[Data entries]
┌────────
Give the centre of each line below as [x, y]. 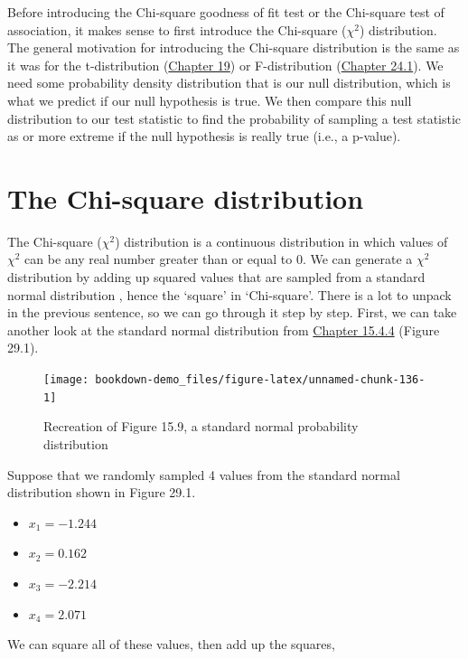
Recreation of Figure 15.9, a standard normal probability [201, 426]
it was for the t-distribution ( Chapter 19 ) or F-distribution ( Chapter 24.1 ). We [225, 65]
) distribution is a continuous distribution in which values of [281, 241]
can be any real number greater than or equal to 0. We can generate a [219, 259]
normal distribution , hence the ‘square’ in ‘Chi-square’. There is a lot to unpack [229, 294]
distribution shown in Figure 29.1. [102, 492]
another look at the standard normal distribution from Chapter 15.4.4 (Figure [224, 329]
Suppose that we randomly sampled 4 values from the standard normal [204, 474]
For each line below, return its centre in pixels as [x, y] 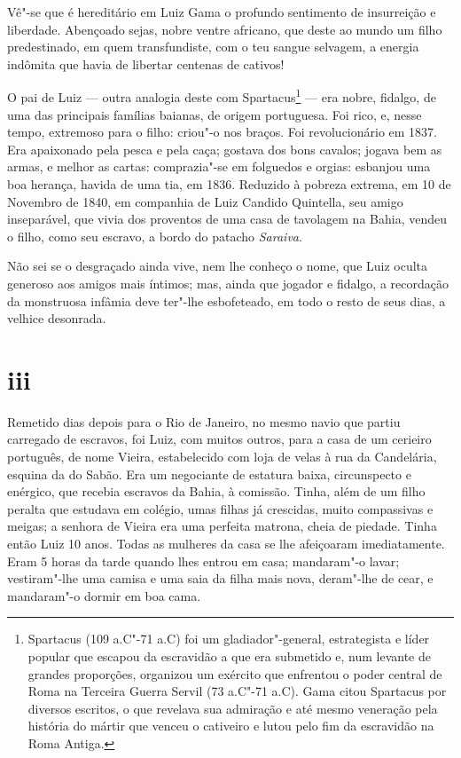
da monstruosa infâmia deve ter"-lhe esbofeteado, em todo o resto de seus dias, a [227, 300]
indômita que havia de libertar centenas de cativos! [146, 63]
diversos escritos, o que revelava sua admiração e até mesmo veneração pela [233, 708]
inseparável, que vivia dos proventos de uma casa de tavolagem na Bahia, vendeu [227, 219]
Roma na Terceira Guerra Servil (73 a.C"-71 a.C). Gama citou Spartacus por [237, 691]
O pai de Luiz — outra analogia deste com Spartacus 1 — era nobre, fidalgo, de [222, 96]
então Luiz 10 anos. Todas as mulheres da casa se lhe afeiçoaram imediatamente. [226, 544]
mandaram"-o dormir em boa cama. [104, 595]
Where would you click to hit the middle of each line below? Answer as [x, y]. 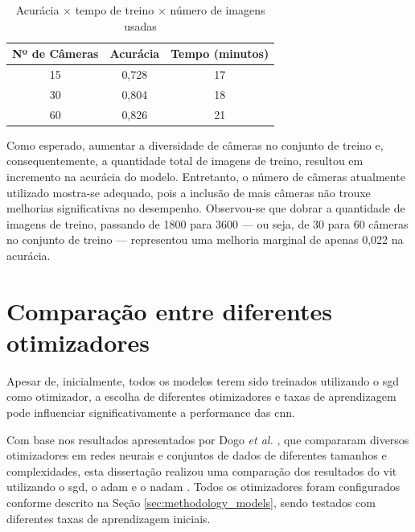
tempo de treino [115, 10]
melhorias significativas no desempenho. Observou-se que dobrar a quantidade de [206, 208]
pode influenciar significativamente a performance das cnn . [151, 412]
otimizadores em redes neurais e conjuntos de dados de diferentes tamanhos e [197, 455]
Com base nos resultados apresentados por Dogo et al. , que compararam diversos [208, 439]
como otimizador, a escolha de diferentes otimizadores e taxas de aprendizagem [201, 396]
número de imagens [218, 10]
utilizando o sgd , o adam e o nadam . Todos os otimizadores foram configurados [203, 487]
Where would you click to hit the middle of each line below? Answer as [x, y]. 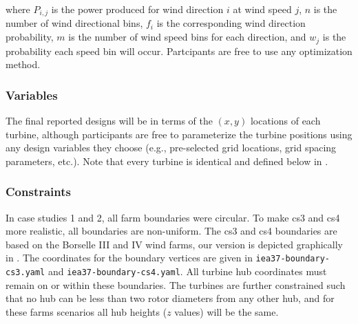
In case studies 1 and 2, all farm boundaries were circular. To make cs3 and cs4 [173, 217]
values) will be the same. [227, 311]
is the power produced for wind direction [137, 9]
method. [23, 64]
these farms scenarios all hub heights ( [86, 311]
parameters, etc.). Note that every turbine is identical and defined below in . [167, 161]
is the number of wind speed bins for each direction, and [187, 37]
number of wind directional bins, [74, 23]
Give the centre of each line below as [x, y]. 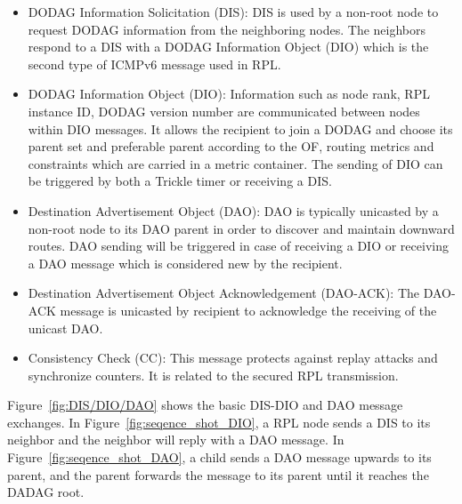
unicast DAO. [65, 328]
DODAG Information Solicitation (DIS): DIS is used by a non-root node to [233, 12]
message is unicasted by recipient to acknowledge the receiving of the [248, 310]
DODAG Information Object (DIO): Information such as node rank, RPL [229, 94]
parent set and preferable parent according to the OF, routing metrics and [231, 146]
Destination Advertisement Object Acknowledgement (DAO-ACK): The [224, 293]
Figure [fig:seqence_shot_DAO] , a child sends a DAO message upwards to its [219, 457]
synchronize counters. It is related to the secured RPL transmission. [213, 375]
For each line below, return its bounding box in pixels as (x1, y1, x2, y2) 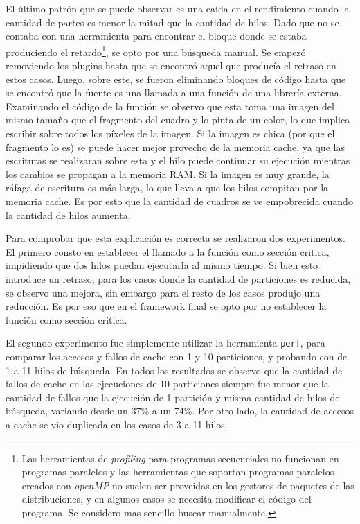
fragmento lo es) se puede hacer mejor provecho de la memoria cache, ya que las (6, 139, 345, 154)
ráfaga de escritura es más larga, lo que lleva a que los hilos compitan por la (6, 180, 329, 195)
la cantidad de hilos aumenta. (6, 207, 131, 222)
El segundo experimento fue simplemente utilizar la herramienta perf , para (6, 335, 325, 350)
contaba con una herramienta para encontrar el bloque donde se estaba (6, 28, 307, 43)
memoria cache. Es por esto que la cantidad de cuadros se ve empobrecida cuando (6, 193, 353, 208)
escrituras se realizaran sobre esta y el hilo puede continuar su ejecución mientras (6, 153, 350, 168)
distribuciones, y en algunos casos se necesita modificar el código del (21, 491, 312, 506)
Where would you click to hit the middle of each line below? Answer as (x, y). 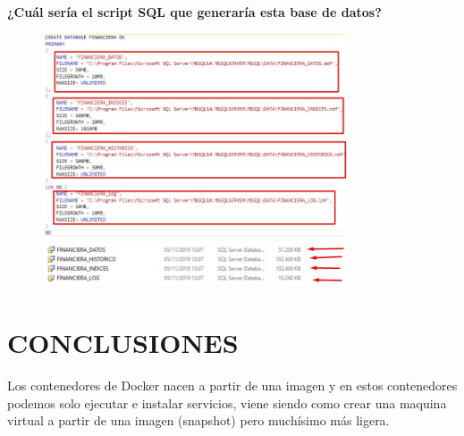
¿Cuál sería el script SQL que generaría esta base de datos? (194, 11)
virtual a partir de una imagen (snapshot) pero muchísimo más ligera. (198, 420)
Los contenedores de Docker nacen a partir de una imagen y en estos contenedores (232, 385)
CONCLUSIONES (123, 343)
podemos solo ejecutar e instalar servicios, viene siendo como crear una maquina (227, 402)
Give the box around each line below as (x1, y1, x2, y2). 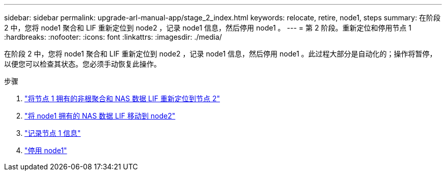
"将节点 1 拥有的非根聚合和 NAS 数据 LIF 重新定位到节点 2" (24, 94, 220, 103)
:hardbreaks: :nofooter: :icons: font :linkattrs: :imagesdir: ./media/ (4, 33, 222, 41)
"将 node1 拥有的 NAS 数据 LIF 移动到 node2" (24, 111, 176, 120)
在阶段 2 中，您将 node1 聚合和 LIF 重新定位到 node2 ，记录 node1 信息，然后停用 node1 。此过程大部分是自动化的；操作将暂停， (4, 49, 437, 58)
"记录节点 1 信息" (24, 129, 81, 137)
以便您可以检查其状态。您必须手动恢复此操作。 (4, 60, 161, 68)
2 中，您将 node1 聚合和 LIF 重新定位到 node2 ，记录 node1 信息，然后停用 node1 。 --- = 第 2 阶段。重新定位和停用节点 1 (4, 23, 412, 32)
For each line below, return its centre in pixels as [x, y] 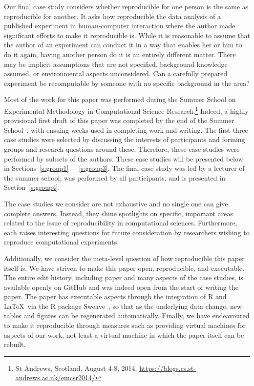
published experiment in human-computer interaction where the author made [120, 26]
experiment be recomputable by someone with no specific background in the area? [127, 83]
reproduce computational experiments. [62, 242]
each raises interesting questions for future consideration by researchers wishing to [127, 232]
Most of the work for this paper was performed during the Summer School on [120, 99]
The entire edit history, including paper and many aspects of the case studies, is [124, 277]
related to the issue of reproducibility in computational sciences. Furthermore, [121, 223]
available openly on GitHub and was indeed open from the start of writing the [121, 287]
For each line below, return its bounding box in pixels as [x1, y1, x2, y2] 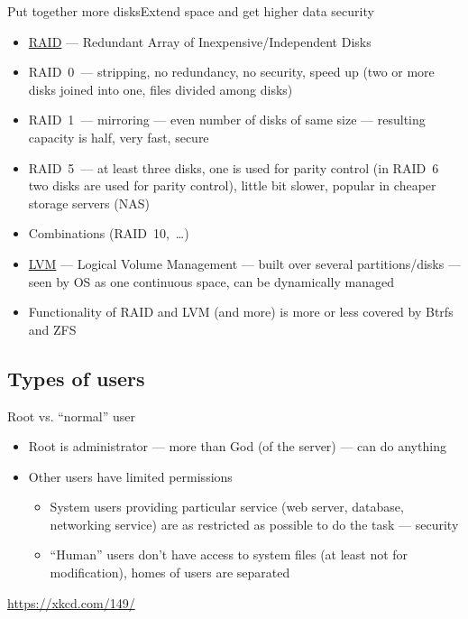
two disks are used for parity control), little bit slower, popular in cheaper [28, 176, 436, 195]
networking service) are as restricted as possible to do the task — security [50, 514, 459, 533]
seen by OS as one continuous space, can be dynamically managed [28, 272, 394, 291]
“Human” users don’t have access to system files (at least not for [50, 545, 408, 564]
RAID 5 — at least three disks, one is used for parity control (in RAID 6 [28, 158, 439, 177]
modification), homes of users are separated [50, 563, 290, 582]
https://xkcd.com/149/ [7, 593, 135, 612]
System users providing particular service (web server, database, [50, 497, 404, 516]
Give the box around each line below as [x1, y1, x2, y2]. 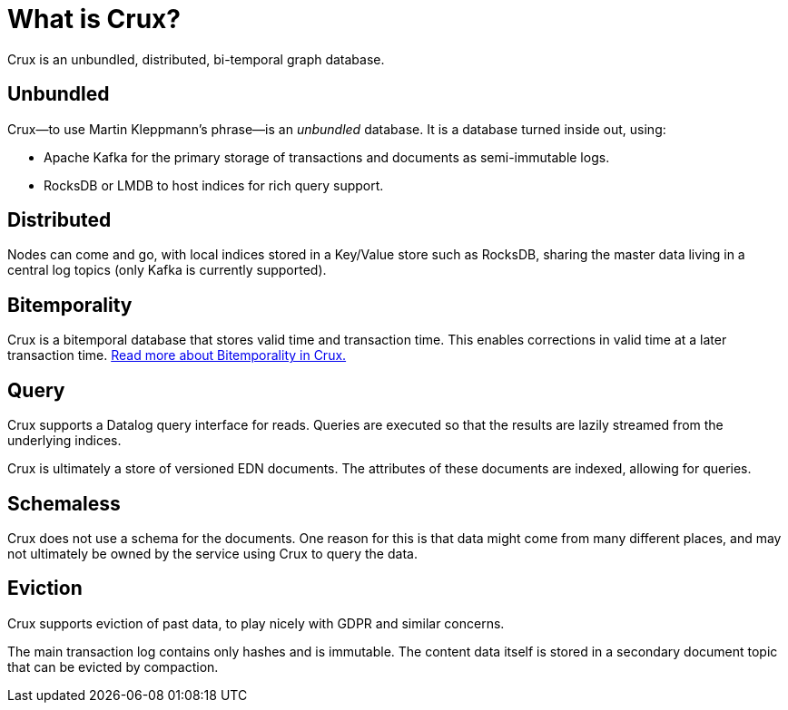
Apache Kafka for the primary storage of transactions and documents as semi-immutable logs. [44, 149, 610, 165]
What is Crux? [7, 4, 181, 34]
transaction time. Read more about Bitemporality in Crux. [7, 347, 347, 364]
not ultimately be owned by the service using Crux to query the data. [7, 545, 418, 561]
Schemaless [7, 491, 121, 515]
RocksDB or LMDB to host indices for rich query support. [44, 177, 384, 193]
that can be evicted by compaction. [7, 658, 219, 675]
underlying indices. [7, 433, 122, 449]
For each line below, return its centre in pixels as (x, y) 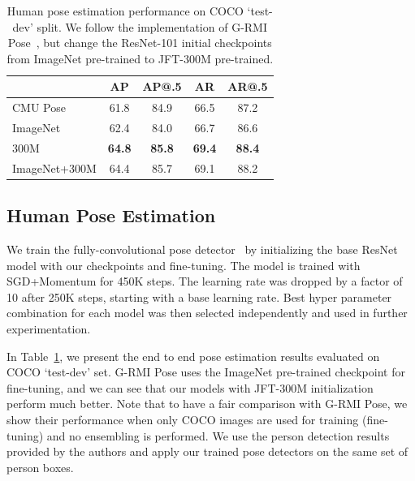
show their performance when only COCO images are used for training (183, 419)
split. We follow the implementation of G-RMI (152, 26)
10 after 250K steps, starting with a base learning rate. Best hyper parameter (199, 296)
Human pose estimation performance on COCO (125, 11)
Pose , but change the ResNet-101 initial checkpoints (140, 43)
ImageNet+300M (54, 167)
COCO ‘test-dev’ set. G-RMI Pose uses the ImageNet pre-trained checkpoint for (206, 372)
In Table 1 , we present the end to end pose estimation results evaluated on (193, 356)
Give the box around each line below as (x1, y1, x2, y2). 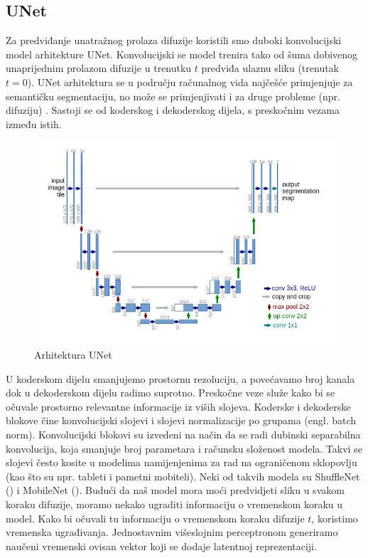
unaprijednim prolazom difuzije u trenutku (6, 60, 192, 75)
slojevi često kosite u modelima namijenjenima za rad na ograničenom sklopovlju (6, 455, 357, 470)
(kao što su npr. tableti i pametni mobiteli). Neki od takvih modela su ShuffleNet (6, 468, 360, 483)
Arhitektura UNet (34, 347, 112, 362)
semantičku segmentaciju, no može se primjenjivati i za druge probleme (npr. (6, 88, 340, 103)
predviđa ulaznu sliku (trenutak (201, 60, 340, 75)
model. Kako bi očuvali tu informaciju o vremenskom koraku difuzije (6, 510, 305, 525)
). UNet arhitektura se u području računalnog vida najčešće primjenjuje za (27, 74, 353, 89)
└────────
REQUIRED WORK
An exact copy is needed of the entries above, starting at the line that holds "ráfaga de escritura" and stopping at the line that holds "CONCLUSIONES (123, 343)", both kept; pictures stay out.

THE ANSWER
ráfaga de escritura es más larga, lo que lleva a que los hilos compitan por la (6, 180, 329, 195)
la cantidad de hilos aumenta. (6, 207, 131, 222)
El segundo experimento fue simplemente utilizar la herramienta perf , para (6, 335, 325, 350)
contaba con una herramienta para encontrar el bloque donde se estaba (6, 28, 307, 43)
memoria cache. Es por esto que la cantidad de cuadros se ve empobrecida cuando (6, 193, 353, 208)
escrituras se realizaran sobre esta y el hilo puede continuar su ejecución mientras (6, 153, 350, 168)
distribuciones, y en algunos casos se necesita modificar el código del (21, 491, 312, 506)
Where would you click to hit the middle of each line below? Answer as (x, y). 
¿Cuál sería el script SQL que generaría esta base de datos? (194, 11)
virtual a partir de una imagen (snapshot) pero muchísimo más ligera. (198, 420)
Los contenedores de Docker nacen a partir de una imagen y en estos contenedores (232, 385)
CONCLUSIONES (123, 343)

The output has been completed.